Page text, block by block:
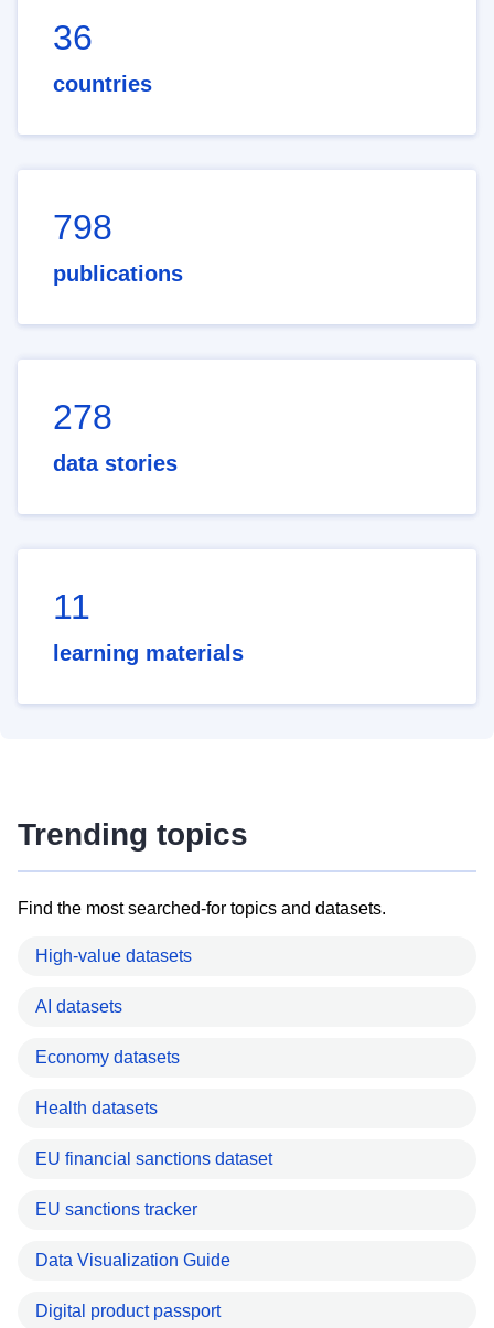
36
countries
798
publications
278
data stories
11
learning materials
Trending topics
Find the most searched-for topics and datasets.
High-value datasets
AI datasets
Economy datasets
Health datasets
EU financial sanctions dataset
EU sanctions tracker
Data Visualization Guide
Digital product passport
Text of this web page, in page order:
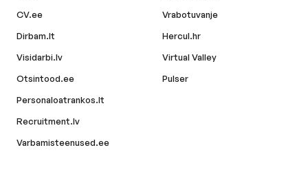
CV.ee
Dirbam.lt
Visidarbi.lv
Otsintood.ee
Personaloatrankos.lt
Recruitment.lv
Varbamisteenused.ee
Vrabotuvanje
Hercul.hr
Virtual Valley
Pulser
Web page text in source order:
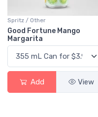
Spritz / Other
Good Fortune Mango
Margarita
Add View
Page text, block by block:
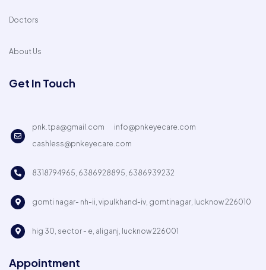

________________________________________

**BRIEF:** The answer should consist only of the lines from the one with "Web page text" through the last line of the material above, copied exactly, with no pictures.

**FINISHED EXERCISE:**
Web page text in source order:
Spritz / Other
Good Fortune Mango
Margarita
Add View
Page text, block by block:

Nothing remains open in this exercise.